Kernel methods can be applied to supervised learning tasks using the kernel ridge regression algorithm (Murphy 2012), which is a straightforward generalization of linear regression, and the support vector machine (SVM) (Cortes and Vapnik 1995), which finds the linear classifier that maximizes the margin (i.e. the minimum distance between the data points and the boundary, on both sides). The SVM usually finds a sparse solution, i.e. a classifier whose output depends only on a few dataset items named support vectors. Kernel methods can be applied also to unsupervised learning tasks. Kernel PCA (Schölkopf et al. 1997) is the straightforward extension of the principal component analysis algorithm. It finds the components in the higher dimensional Hilbert space that have larger variance. Kernels can be applied to clustering techniques too, including the k-means algorithm (MacQueen 1967).

Fig. 1
figure 1

Fig. 1(a)-(b) Fidelity test and SWAP test for Quantum Kernel Estimation where U is the feature map associated with the quantum kernel. Figure 1(c) Quantum circuit for the feature map associated with the projected kernel, the Hermitian observable H can be arbitrary

Kernel function can be parameterized, i.e. depending on one or more hyper-parameters that can be trained according to some loss function or chosen using a grid search. A different approach is the multiple kernel learning (Bach et al. 2004), which consists of defining multiple, fixed kernels and learning the most effective linear combination of such kernels.

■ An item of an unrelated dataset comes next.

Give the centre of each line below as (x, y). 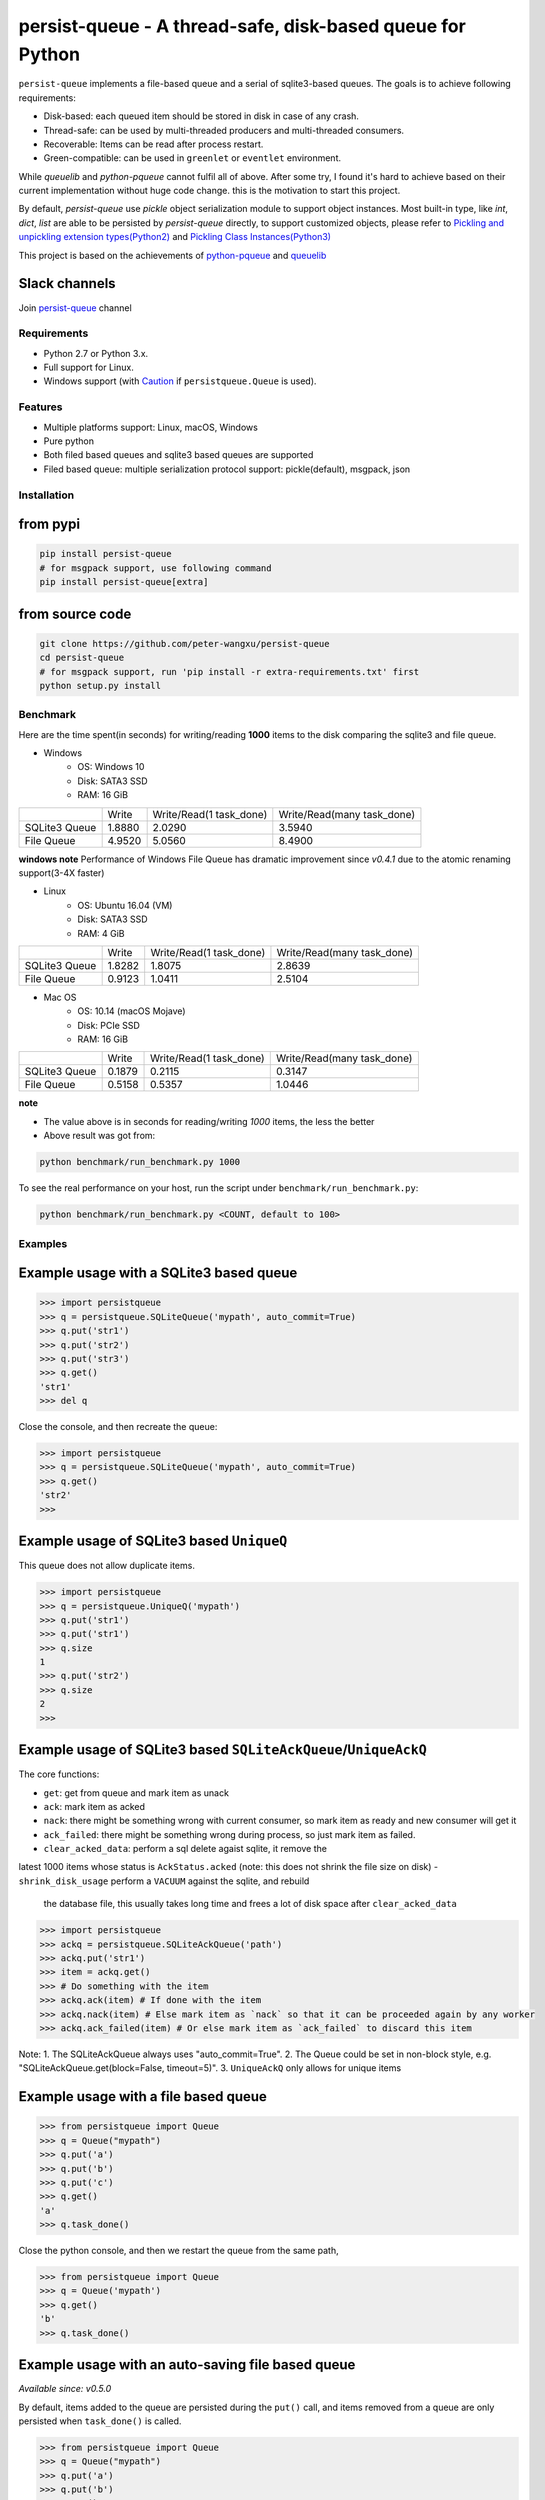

2.1 Quantum Kernels implementation

Any parametric quantum circuit implementing the unitary transformation \(U_\phi (\theta )\) acting on the Hilbert space \(\mathcal {H}\) of the n-qubits quantum system can be used to implement a feature map:

$$\begin{aligned}&\phi : \mathcal {X} \rightarrow \mathcal {H} \nonumber \\&\vert 0 \cdots 0 \rangle \mapsto U_\phi (x) \vert 0 \cdots 0 \rangle = \vert \phi (x)\rangle \end{aligned}$$
(11)

Such a feature map allows using the quantum space as an RKHS. In fact, we can obtain a kernel function sharing the same structure of Eq. 8 by encoding a pair of data points into quantum states and calculating the inner product between them:

$$\begin{aligned} K(x, x')= & {} \ \langle {\phi (x)}\vert {\phi (x')}\rangle \end{aligned}$$
(12)
$$\begin{aligned}= & {} \ \text {prob}(\text {measurement of the state } U_\phi ^\dagger (x')U_\phi (x)\vert 0 \cdots 0 \rangle \nonumber \\{} & {} \text { using observable } \sigma _z^{\otimes n} \text { collapse to eigenstate }\vert 0 \cdots 0 \rangle ).\nonumber \\ \end{aligned}$$
(13)

Such a kernel can be concretely implemented using the overlap test circuit. The circuit structure is shown in Fig. 1a. We can equivalently use the SWAP test whose circuit structure is shown in Fig. 1b. Thus, we estimate the value of the kernel matrix \(K_{i,j}\) by executing, for each pair of data points, \(U_\phi \) multiple times (aka shots). This procedure consists in performing multiple measurements which force the quantum wavefunction to collapse, resulting in the fidelity measure between the two encoded data points. The kernel matrix can be finally fed to a kernel machine (e.g. SVM, Kernel PCA). Moreover, given the parametric quantum circuit for the feature map \(U_\phi \) and a second quantum circuit W implementing the state \(\vert {w}\rangle = W\vert 0\cdots 0\rangle \) corresponding to the linear weights, the function

$$\begin{aligned} f(x) = \langle {\phi (x)}\vert {w}\rangle \end{aligned}$$
(14)

is a linear classifier.

Due to the large dimensionality of \(\mathcal {H}\), exponentially in the number of qubits, the computation of the inner product may be affected by the curse of dimensionality: any two pairs of quantum states uniformly sampled in the Hilbert space have a high probability to be almost orthogonal (Ball et al. 1997). Each off-diagonal element of the Gram matrix vanishes with the increasing dimension of \(\mathcal {H}\). If we think to perform the QKE on a current NISQ hardware this small value \(K_{ij}\) becomes indistinguishable from the inherently pervading noise making our classifier worthless. Such limitation requires a number of measurements to estimate a kernel function value that is polynomially in the dimensions of \(\mathcal {H}\), thus exponentially in n. Therefore, we need to accurately design our unitary transformation in order to avoid loosing quantum states within the Hilbert space.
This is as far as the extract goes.